## WHAT YOU SHOULD DO
The answer must be an exact reprint of the lines from the one with "For each line below, return its bounding" through the final line of the data, with no pictures included.

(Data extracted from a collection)

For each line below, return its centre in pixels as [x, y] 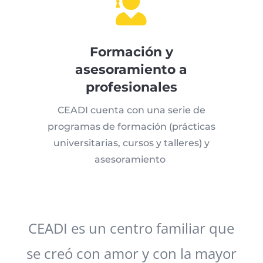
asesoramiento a [131, 70]
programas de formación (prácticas [131, 127]
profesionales [131, 87]
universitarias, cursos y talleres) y [131, 143]
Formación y [131, 52]
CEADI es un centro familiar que [131, 228]
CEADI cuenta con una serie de [131, 110]
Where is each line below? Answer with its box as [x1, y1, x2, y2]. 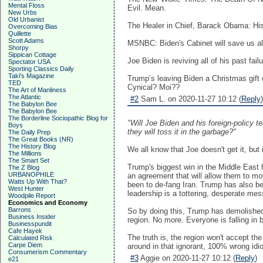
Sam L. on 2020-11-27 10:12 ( [139, 95, 241, 103]
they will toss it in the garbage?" [127, 127, 236, 136]
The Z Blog [8, 164, 39, 171]
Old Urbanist [8, 16, 44, 23]
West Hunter [8, 185, 44, 192]
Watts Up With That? [8, 178, 67, 185]
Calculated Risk [8, 234, 53, 241]
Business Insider [8, 213, 56, 220]
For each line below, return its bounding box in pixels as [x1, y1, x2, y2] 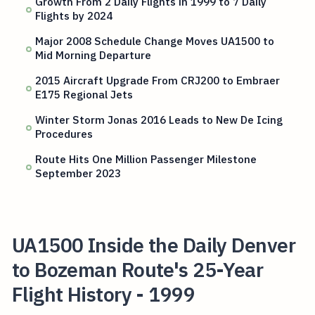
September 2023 [35, 166, 122, 181]
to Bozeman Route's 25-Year [11, 256, 264, 283]
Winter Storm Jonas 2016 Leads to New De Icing [35, 112, 283, 127]
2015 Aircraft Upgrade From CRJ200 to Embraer [35, 73, 281, 88]
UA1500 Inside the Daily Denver [11, 231, 295, 258]
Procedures [35, 127, 94, 141]
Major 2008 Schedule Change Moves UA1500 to [35, 34, 275, 49]
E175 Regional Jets [35, 87, 134, 102]

## WRITTEN SOLUTION
For each line below, return its bounding box in pixels as [x1, y1, x2, y2] 
September 2023 [35, 166, 122, 181]
to Bozeman Route's 25-Year [11, 256, 264, 283]
Winter Storm Jonas 2016 Leads to New De Icing [35, 112, 283, 127]
2015 Aircraft Upgrade From CRJ200 to Embraer [35, 73, 281, 88]
UA1500 Inside the Daily Denver [11, 231, 295, 258]
Procedures [35, 127, 94, 141]
Major 2008 Schedule Change Moves UA1500 to [35, 34, 275, 49]
E175 Regional Jets [35, 87, 134, 102]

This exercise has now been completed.